TASK DETAILS: Set down each record below precisely, skipping the pictures.

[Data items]
---
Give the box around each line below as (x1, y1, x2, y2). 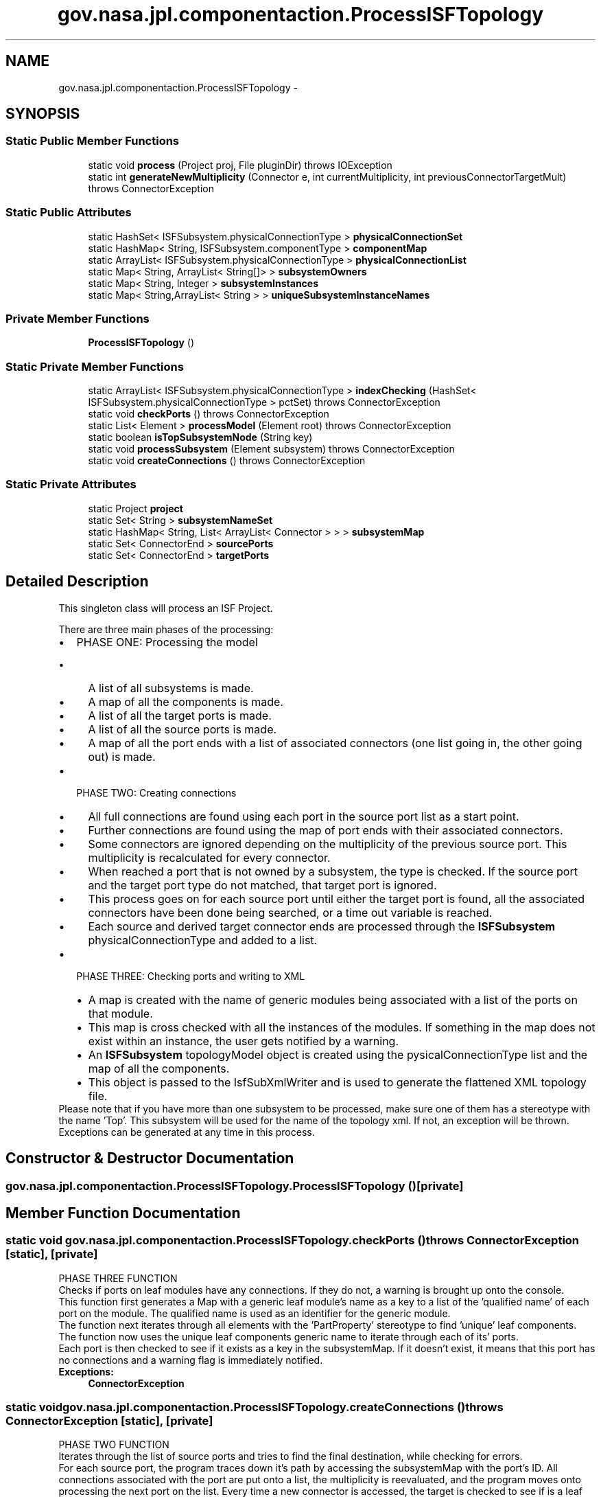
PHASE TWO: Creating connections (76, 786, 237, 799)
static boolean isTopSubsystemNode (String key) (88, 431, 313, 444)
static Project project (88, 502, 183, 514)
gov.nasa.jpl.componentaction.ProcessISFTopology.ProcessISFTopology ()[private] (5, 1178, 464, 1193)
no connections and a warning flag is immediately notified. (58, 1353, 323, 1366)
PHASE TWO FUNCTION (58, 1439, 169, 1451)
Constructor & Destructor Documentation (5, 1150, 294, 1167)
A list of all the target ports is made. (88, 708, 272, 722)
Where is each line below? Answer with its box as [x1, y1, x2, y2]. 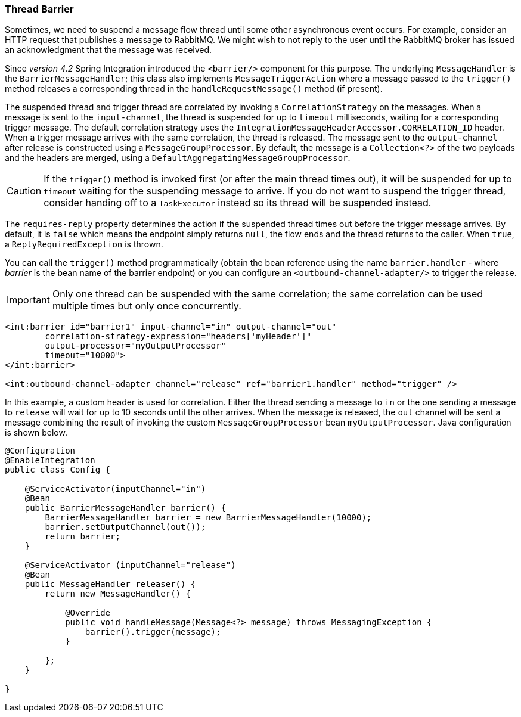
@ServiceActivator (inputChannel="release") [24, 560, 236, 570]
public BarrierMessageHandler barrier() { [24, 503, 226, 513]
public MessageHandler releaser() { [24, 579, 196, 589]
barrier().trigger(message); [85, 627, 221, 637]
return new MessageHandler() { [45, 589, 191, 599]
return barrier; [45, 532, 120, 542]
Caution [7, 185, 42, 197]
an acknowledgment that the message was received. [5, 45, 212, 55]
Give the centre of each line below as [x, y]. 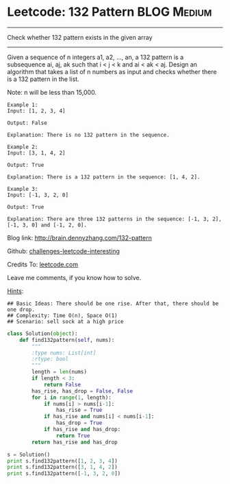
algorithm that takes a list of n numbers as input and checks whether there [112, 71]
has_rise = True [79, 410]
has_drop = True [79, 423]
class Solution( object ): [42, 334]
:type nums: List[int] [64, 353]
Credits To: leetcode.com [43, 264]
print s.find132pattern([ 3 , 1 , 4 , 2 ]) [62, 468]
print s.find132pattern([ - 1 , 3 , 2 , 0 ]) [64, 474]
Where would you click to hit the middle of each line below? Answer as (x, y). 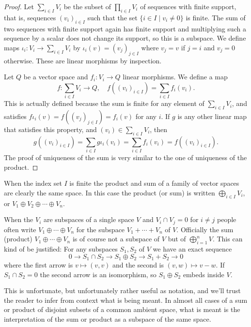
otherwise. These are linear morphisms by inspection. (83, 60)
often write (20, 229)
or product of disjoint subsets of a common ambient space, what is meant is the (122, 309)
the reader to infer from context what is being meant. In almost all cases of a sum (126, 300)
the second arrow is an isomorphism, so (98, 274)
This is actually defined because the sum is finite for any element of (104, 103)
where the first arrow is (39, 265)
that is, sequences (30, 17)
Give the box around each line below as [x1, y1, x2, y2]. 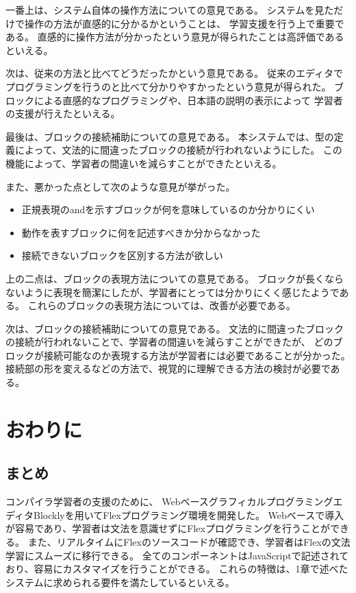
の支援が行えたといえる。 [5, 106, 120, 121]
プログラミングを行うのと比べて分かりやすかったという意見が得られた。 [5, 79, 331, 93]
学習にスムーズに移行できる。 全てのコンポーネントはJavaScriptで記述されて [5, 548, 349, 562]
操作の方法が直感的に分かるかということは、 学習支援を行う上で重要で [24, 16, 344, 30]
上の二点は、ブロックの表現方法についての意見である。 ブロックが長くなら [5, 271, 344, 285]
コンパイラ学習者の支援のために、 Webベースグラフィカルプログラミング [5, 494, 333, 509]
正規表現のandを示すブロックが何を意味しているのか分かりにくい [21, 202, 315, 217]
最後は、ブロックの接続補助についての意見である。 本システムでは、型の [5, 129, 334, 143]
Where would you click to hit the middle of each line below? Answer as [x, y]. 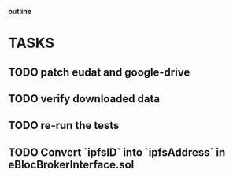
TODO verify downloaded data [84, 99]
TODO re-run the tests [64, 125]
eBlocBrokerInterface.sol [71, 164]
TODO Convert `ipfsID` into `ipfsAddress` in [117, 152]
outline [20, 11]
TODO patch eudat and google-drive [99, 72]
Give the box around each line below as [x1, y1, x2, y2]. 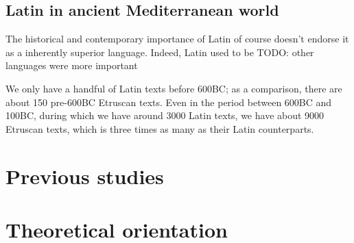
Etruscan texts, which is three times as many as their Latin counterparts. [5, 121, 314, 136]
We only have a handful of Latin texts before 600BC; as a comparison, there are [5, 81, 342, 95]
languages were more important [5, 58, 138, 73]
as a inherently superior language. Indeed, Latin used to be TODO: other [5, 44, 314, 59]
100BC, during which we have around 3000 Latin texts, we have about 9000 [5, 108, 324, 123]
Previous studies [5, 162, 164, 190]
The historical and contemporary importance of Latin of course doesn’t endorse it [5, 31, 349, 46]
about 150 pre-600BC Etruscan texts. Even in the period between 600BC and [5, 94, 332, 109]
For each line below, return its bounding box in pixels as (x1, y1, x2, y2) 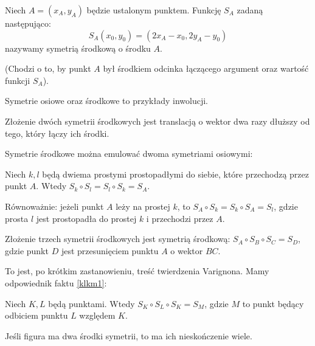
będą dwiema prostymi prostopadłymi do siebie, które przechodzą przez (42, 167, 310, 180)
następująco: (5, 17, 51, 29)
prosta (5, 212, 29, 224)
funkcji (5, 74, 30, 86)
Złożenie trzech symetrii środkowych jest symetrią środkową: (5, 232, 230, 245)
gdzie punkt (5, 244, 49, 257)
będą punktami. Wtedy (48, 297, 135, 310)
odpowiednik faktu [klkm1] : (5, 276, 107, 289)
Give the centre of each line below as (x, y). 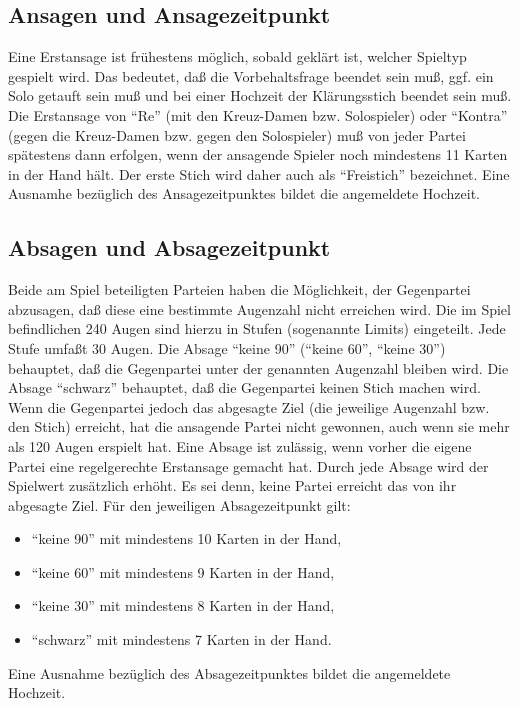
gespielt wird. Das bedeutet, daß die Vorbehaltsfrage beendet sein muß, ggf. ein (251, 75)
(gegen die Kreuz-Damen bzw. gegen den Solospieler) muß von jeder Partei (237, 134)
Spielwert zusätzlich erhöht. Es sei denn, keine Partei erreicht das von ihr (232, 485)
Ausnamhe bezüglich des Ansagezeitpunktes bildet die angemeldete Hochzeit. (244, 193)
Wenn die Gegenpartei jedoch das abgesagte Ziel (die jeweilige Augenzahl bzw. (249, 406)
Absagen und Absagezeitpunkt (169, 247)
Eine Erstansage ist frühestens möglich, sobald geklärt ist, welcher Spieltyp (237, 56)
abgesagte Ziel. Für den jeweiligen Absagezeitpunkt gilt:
---
ANSWER BOX:
Give the box around each line below as (x1, y1, x2, y2). 
PHASE TWO: Creating connections (76, 786, 237, 799)
static boolean isTopSubsystemNode (String key) (88, 431, 313, 444)
static Project project (88, 502, 183, 514)
gov.nasa.jpl.componentaction.ProcessISFTopology.ProcessISFTopology ()[private] (5, 1178, 464, 1193)
no connections and a warning flag is immediately notified. (58, 1353, 323, 1366)
PHASE TWO FUNCTION (58, 1439, 169, 1451)
Constructor & Destructor Documentation (5, 1150, 294, 1167)
A list of all the target ports is made. (88, 708, 272, 722)
Where is each line below? Answer with its box as [x1, y1, x2, y2]. 
@ServiceActivator (inputChannel="release") [24, 560, 236, 570]
public BarrierMessageHandler barrier() { [24, 503, 226, 513]
public MessageHandler releaser() { [24, 579, 196, 589]
barrier().trigger(message); [85, 627, 221, 637]
return new MessageHandler() { [45, 589, 191, 599]
return barrier; [45, 532, 120, 542]
Caution [7, 185, 42, 197]
an acknowledgment that the message was received. [5, 45, 212, 55]
Give the centre of each line below as [x, y]. 
algorithm that takes a list of n numbers as input and checks whether there [112, 71]
has_rise = True [79, 410]
has_drop = True [79, 423]
class Solution( object ): [42, 334]
:type nums: List[int] [64, 353]
Credits To: leetcode.com [43, 264]
print s.find132pattern([ 3 , 1 , 4 , 2 ]) [62, 468]
print s.find132pattern([ - 1 , 3 , 2 , 0 ]) [64, 474]
Where would you click to hit the middle of each line below? Answer as (x, y). 
otherwise. These are linear morphisms by inspection. (83, 60)
often write (20, 229)
or product of disjoint subsets of a common ambient space, what is meant is the (122, 309)
the reader to infer from context what is being meant. In almost all cases of a sum (126, 300)
the second arrow is an isomorphism, so (98, 274)
This is actually defined because the sum is finite for any element of (104, 103)
where the first arrow is (39, 265)
that is, sequences (30, 17)
Give the box around each line below as [x1, y1, x2, y2]. 
の支援が行えたといえる。 [5, 106, 120, 121]
プログラミングを行うのと比べて分かりやすかったという意見が得られた。 [5, 79, 331, 93]
学習にスムーズに移行できる。 全てのコンポーネントはJavaScriptで記述されて [5, 548, 349, 562]
操作の方法が直感的に分かるかということは、 学習支援を行う上で重要で [24, 16, 344, 30]
上の二点は、ブロックの表現方法についての意見である。 ブロックが長くなら [5, 271, 344, 285]
コンパイラ学習者の支援のために、 Webベースグラフィカルプログラミング [5, 494, 333, 509]
正規表現のandを示すブロックが何を意味しているのか分かりにくい [21, 202, 315, 217]
最後は、ブロックの接続補助についての意見である。 本システムでは、型の [5, 129, 334, 143]
Where would you click to hit the middle of each line below? Answer as [x, y]. 
TODO verify downloaded data [84, 99]
TODO re-run the tests [64, 125]
eBlocBrokerInterface.sol [71, 164]
TODO Convert `ipfsID` into `ipfsAddress` in [117, 152]
outline [20, 11]
TODO patch eudat and google-drive [99, 72]
Give the box around each line below as [x1, y1, x2, y2]. 
Etruscan texts, which is three times as many as their Latin counterparts. [5, 121, 314, 136]
We only have a handful of Latin texts before 600BC; as a comparison, there are [5, 81, 342, 95]
languages were more important [5, 58, 138, 73]
as a inherently superior language. Indeed, Latin used to be TODO: other [5, 44, 314, 59]
100BC, during which we have around 3000 Latin texts, we have about 9000 [5, 108, 324, 123]
Previous studies [5, 162, 164, 190]
The historical and contemporary importance of Latin of course doesn’t endorse it [5, 31, 349, 46]
about 150 pre-600BC Etruscan texts. Even in the period between 600BC and [5, 94, 332, 109]
For each line below, return its bounding box in pixels as (x1, y1, x2, y2) 
będą dwiema prostymi prostopadłymi do siebie, które przechodzą przez (42, 167, 310, 180)
następująco: (5, 17, 51, 29)
prosta (5, 212, 29, 224)
funkcji (5, 74, 30, 86)
Złożenie trzech symetrii środkowych jest symetrią środkową: (5, 232, 230, 245)
gdzie punkt (5, 244, 49, 257)
będą punktami. Wtedy (48, 297, 135, 310)
odpowiednik faktu [klkm1] : (5, 276, 107, 289)
Give the centre of each line below as (x, y). 
gespielt wird. Das bedeutet, daß die Vorbehaltsfrage beendet sein muß, ggf. ein (251, 75)
(gegen die Kreuz-Damen bzw. gegen den Solospieler) muß von jeder Partei (237, 134)
Spielwert zusätzlich erhöht. Es sei denn, keine Partei erreicht das von ihr (232, 485)
Ausnamhe bezüglich des Ansagezeitpunktes bildet die angemeldete Hochzeit. (244, 193)
Wenn die Gegenpartei jedoch das abgesagte Ziel (die jeweilige Augenzahl bzw. (249, 406)
Absagen und Absagezeitpunkt (169, 247)
Eine Erstansage ist frühestens möglich, sobald geklärt ist, welcher Spieltyp (237, 56)
abgesagte Ziel. Für den jeweiligen Absagezeitpunkt gilt:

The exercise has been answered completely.